The thrill of my first taste of the liver was followed by a slight twinge of guilt as I continued to enjoy this controversial product of French tradition like a ravenous animal, alternating between bites of the seared liver and the sour pieces of cooked pear. The fruit, along with the tart reduction of its juice helped to cut through the foie gras' inherent fattiness.
After finishing off the liver, which I dubbed Huey, I continued on to chew on Dewey's flesh. His breast, ripped from the carcass of the duck, was barely licked by the flames of the grill before the hunk is sliced on the diagonal, and displayed in thick, bloody slices on top of roasted potatoes. I found that the rare part of the steaks were paradoxically chewier than the more cooked portions on the outside.
Next was Louie. This third preparation of the water fowl, the confit of duck leg, is by definition, cooked in its own fat. But the charred drumstick looked like a severed limb recovered from a horrific house fire. Its skin although burnt, was smoky and crisp. The leg meat underneath, however, was dry and sinewy. Was this supposed to be a deliberate contrast to the bloody rare breast meat? I don't know, but on the whole, "Duck Three Ways" did the demise of Donald Duck's nephews justice.
We also tried that most French of appetizers; escargot. The menu describes the escargot as "basil-fed". I immediately imagined a Frenchman holding a snail in one hand and a tiny funnel in the other, vainly searching for the mouth. "What won't the French do to enhance the taste of their animals?" I wondered.
The escargot, as it turns out, were indeed, very herby. These dark chewy morsels of snail, served with garlic butter and bits of ham, had a dominant grassy note like it had been chewing up my lawn before it ended up on my plate.

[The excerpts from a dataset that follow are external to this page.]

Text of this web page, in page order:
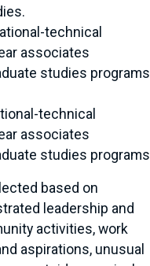
technical
associates
studies programs
technical
associates
studies programs
based on
leadership and
activities, work
aspirations, unusual
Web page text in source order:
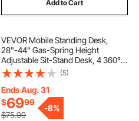
Add to Cart
VEVOR Mobile Standing Desk,
28"-44" Gas-Spring Height
Adjustable Sit-Stand Desk, 4 360°
Swivel Wheels (2 Lockable)
Portable Rolling Laptop Table
Computer Cart for Home Office
School, 40LBS Loading
(5)
Ends Aug. 31
$6999
$75.99
-8%
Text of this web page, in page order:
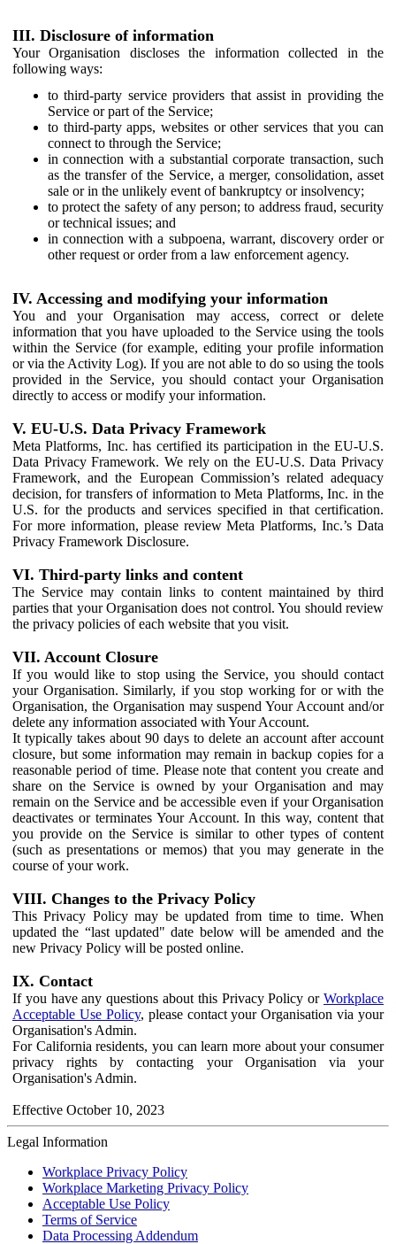
III. Disclosure of information
Your Organisation discloses the information collected in the
following ways:
to third-party service providers that assist in providing the
Service or part of the Service;
to third-party apps, websites or other services that you can
connect to through the Service;
in connection with a substantial corporate transaction, such
as the transfer of the Service, a merger, consolidation, asset
sale or in the unlikely event of bankruptcy or insolvency;
to protect the safety of any person; to address fraud, security
or technical issues; and
in connection with a subpoena, warrant, discovery order or
other request or order from a law enforcement agency.
IV. Accessing and modifying your information
You and your Organisation may access, correct or delete
information that you have uploaded to the Service using the tools
within the Service (for example, editing your profile information
or via the Activity Log). If you are not able to do so using the tools
provided in the Service, you should contact your Organisation
directly to access or modify your information.
V. EU-U.S. Data Privacy Framework
Meta Platforms, Inc. has certified its participation in the EU-U.S.
Data Privacy Framework. We rely on the EU-U.S. Data Privacy
Framework, and the European Commission’s related adequacy
decision, for transfers of information to Meta Platforms, Inc. in the
U.S. for the products and services specified in that certification.
For more information, please review Meta Platforms, Inc.’s Data
Privacy Framework Disclosure.
VI. Third-party links and content
The Service may contain links to content maintained by third
parties that your Organisation does not control. You should review
the privacy policies of each website that you visit.
VII. Account Closure
If you would like to stop using the Service, you should contact
your Organisation. Similarly, if you stop working for or with the
Organisation, the Organisation may suspend Your Account and/or
delete any information associated with Your Account.
It typically takes about 90 days to delete an account after account
closure, but some information may remain in backup copies for a
reasonable period of time. Please note that content you create and
share on the Service is owned by your Organisation and may
remain on the Service and be accessible even if your Organisation
deactivates or terminates Your Account. In this way, content that
you provide on the Service is similar to other types of content
(such as presentations or memos) that you may generate in the
course of your work.
VIII. Changes to the Privacy Policy
This Privacy Policy may be updated from time to time. When
updated the “last updated" date below will be amended and the
new Privacy Policy will be posted online.
IX. Contact
If you have any questions about this Privacy Policy or Workplace
Acceptable Use Policy, please contact your Organisation via your
Organisation's Admin.
For California residents, you can learn more about your consumer
privacy rights by contacting your Organisation via your
Organisation's Admin.
Effective October 10, 2023
Legal Information
Workplace Privacy Policy
Workplace Marketing Privacy Policy
Acceptable Use Policy
Terms of Service
Data Processing Addendum

My girlfriend, who treated me for this feast, had the oven roasted chicken and pommes puree. "Why don't they just call it mashed potatoes?" we asked each other. Well, because it's better than mashed potatoes. Creamy, absent of lumps and tasting of rich butter, the pommes puree elevated the simple rosemary roasted chicken to elegance.
Dessert was more status quo. The chocolate souffle was tall, fluffy and airy, and unlike the Chat Noir version I had last March, wasn't overpowered by the drenching of chocolate sauce.
The best dessert of the night, however, was the complimentary bread pudding they served me since it was my birthday. This warm plate of comforting bread mush had fresh raspberries, cream, and white chocolate. Yum!
French 75 is indeed very French. It's amazing to me that this was the same building that once occupied Martin Yan's SensAsian. What was once slapdash and chintzy is now sultry and intimate. Added to that, the French 75 staff is young, attractive, and beaming with fresh, happy smiles.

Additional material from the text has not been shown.